One take-home message is that at present rates of progress it will be very many decades — plausibly never? — before FTQC hardware can tackle CASP-scale systems of many tens of thousands of interacting, thermalized electrons and nuclei.

And yet research in FTQC *already* exerts a hugely beneficial effect on CASP-class enterprises, partly by steadily enlarging the scope of dynamical systems known to be simulable by classical methods, and partly by steadily improving the sensing and channel capacity of the instruments (mainly x-ray interferometers and magnetic resonance sensors) that feed the CASP community’s insatiable demand for starting molecular structures.

So we don’t have to wait decades to realize immense benefits from fundamental FTQC research … those benefits are being realized right now.

• April 10, 2012 3:59 pm

John, thanks for the links. I was wondering if you knew anything more about topological nomenclature associated with protein folds. I found the following reference that has a nomenclature that can capture all the information on the protein folds. Since the paper is over 10 yrs old I didn’t know if it contains standard nomenclature.

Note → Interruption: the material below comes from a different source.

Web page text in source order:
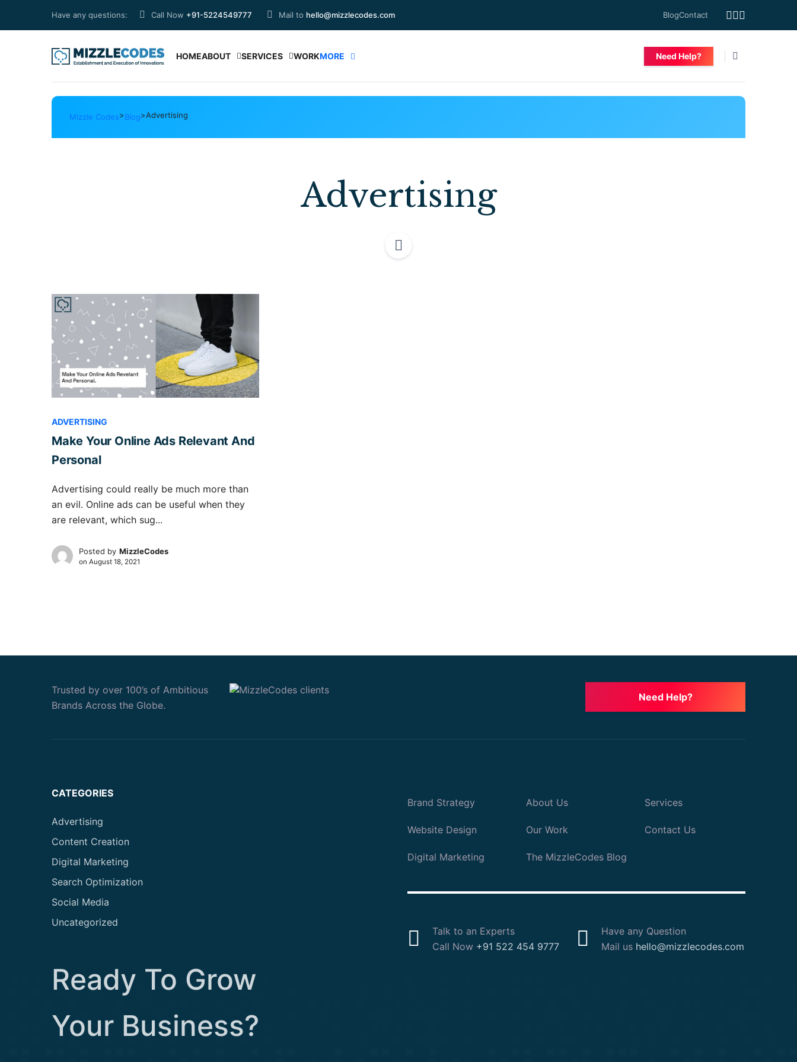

http://peds.oxfordjournals.org/content/11/9/723.full.pdf

I noticed that protein data bank data provides data based on 3d coordinates
http://en.wikipedia.org/wiki/Protein_Data_Bank_%28file_format%29

I don’t have time to dig into how the simulation models are built for the CASP website, but I am curious if they translate structure into some standard topological nomenclature.

April 11, 2012 7:46 am

Hal, from a formal point of view, finite-temperature systems necessarily exhibit dynamical structure … and biological molecules definitely are finite-temperature systems.

So the short answer to your question is that the primary outputs of molecular simulations nowadays are *not* short topological descriptions of structure, but rather huge files (terabytes) of simulated trajectories. These trajectories encode the answer to practical questions like “Which residue should we modify to increase the binding affinity of this protein with respect to some target molecule?”

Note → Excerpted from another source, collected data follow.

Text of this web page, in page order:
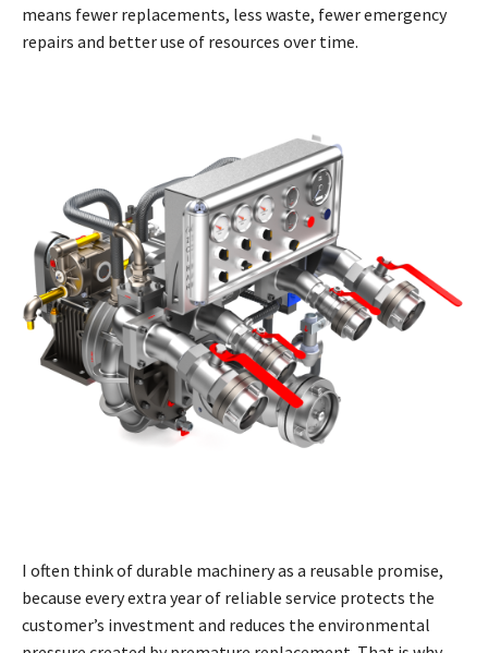
means fewer replacements, less waste, fewer emergency
repairs and better use of resources over time.
I often think of durable machinery as a reusable promise,
because every extra year of reliable service protects the
customer’s investment and reduces the environmental
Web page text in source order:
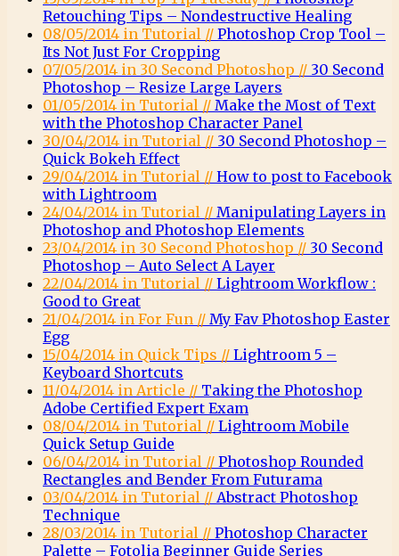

Thus, as the domain of systems and synthetic biology enlarges from genomics to epigenomics, what once was aptly called “structural biology” now perhaps might better be described as “dynamical biology”.

• April 11, 2012 4:40 pm

Thanks John, it seems that the interest then isn’t just in the minimum energy folded state but also the path, My question was more motivated by the idea that the final state was of greater interest, and the thought was whether or not there is a linear nomenclature that could completely capture all the structure information of the protein.

If one accepts Anfinsen’s Dogma, then there is some unique native structure determined solely by the amino acid sequence. If the structure nomenclature and the sequence nomenclature are sufficient to completely capture the information, then all one has are two different basis describing the same information.

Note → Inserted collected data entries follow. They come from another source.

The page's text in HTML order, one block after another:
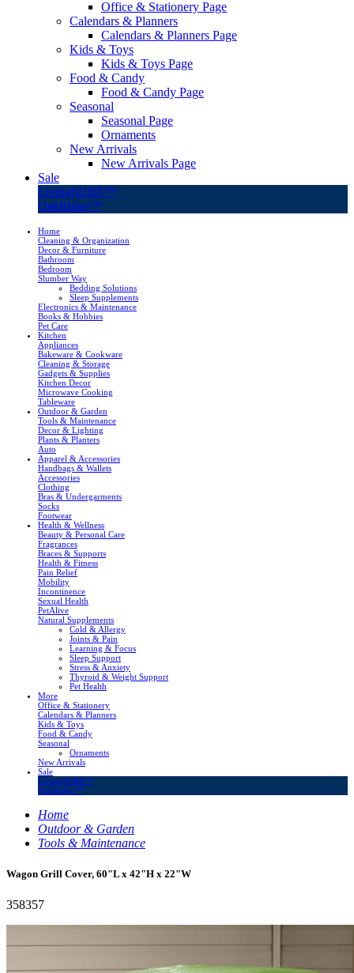
Office & Stationery Page
Calendars & Planners
Calendars & Planners Page
Kids & Toys
Kids & Toys Page
Food & Candy
Food & Candy Page
Seasonal
Seasonal Page
Ornaments
New Arrivals
New Arrivals Page
Sale
LivingSURE™
OakRidge™
Home
Cleaning & Organization
Decor & Furniture
Bathroom
Bedroom
Slumber Way
Bedding Solutions
Sleep Supplements
Electronics & Maintenance
Books & Hobbies
Pet Care
Kitchen
Appliances
Bakeware & Cookware
Cleaning & Storage
Gadgets & Supplies
Kitchen Decor
Microwave Cooking
Tableware
Outdoor & Garden
Tools & Maintenance
Decor & Lighting
Plants & Planters
Auto
Apparel & Accessories
Handbags & Wallets
Accessories
Clothing
Bras & Undergarments
Socks
Footwear
Health & Wellness
Beauty & Personal Care
Fragrances
Braces & Supports
Health & Fitness
Pain Relief
Mobility
Incontinence
Sexual Health
PetAlive
Natural Supplements
Cold & Allergy
Joints & Pain
Learning & Focus
Sleep Support
Stress & Anxiety
Thyroid & Weight Support
Pet Health
More
Office & Stationery
Calendars & Planners
Kids & Toys
Food & Candy
Seasonal
Ornaments
New Arrivals
Sale
LivingSURE™
OakRidge™
Home
Outdoor & Garden
Tools & Maintenance
Wagon Grill Cover, 60"L x 42"H x 22"W
358357

If s represents a sequence and t represents a structure we could say the following (taking liberties with indices):

There exists an operation A that for a sequence transition i to j we can write:

A_ij s_i = s_j

and there exists an operation B such that for a basis change from s_j to t_j we can write:

B_jj s_j = t_j

and there is an operation C such that

A_ij B_jj = C_ij

and

C_ij s_i = t_j

so that in a nice idealized world one could take information about a known sequence and use it to determine the structure of some other sequence. This seems to be called ab initio prediction.

What would be interesting, would be to take some sequence with some feature (we’ll call it a wavelet) and propogate it up and down the length of the sequence to see what happens to the strucure.

I just have a hunch that there would be some simple set of rules for certain proteins but that as the problem gets more complex, the transformation rules would as well (much like turbulence).

However, if the trajectories themselves are important then this sort of approach is obviously limited.